**Source material**
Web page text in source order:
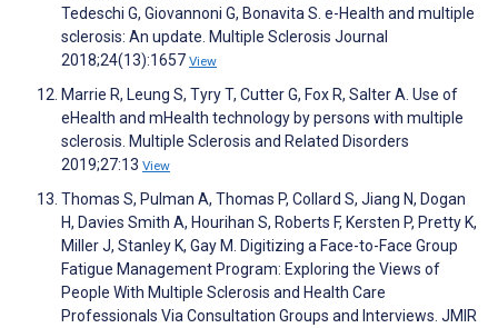
Tedeschi G, Giovannoni G, Bonavita S. e-Health and multiple
sclerosis: An update. Multiple Sclerosis Journal
2018;24(13):1657 View
Marrie R, Leung S, Tyry T, Cutter G, Fox R, Salter A. Use of
eHealth and mHealth technology by persons with multiple
sclerosis. Multiple Sclerosis and Related Disorders
2019;27:13 View
Thomas S, Pulman A, Thomas P, Collard S, Jiang N, Dogan
H, Davies Smith A, Hourihan S, Roberts F, Kersten P, Pretty K,
Miller J, Stanley K, Gay M. Digitizing a Face-to-Face Group
Fatigue Management Program: Exploring the Views of
People With Multiple Sclerosis and Health Care
Professionals Via Consultation Groups and Interviews. JMIR

**Exercise**
Every line from the one containing "2019;27:13 View" to the end of the entries must be set down exactly, with none omitted and none added.

**Task response**
2019;27:13 View
Thomas S, Pulman A, Thomas P, Collard S, Jiang N, Dogan
H, Davies Smith A, Hourihan S, Roberts F, Kersten P, Pretty K,
Miller J, Stanley K, Gay M. Digitizing a Face-to-Face Group
Fatigue Management Program: Exploring the Views of
People With Multiple Sclerosis and Health Care
Professionals Via Consultation Groups and Interviews. JMIR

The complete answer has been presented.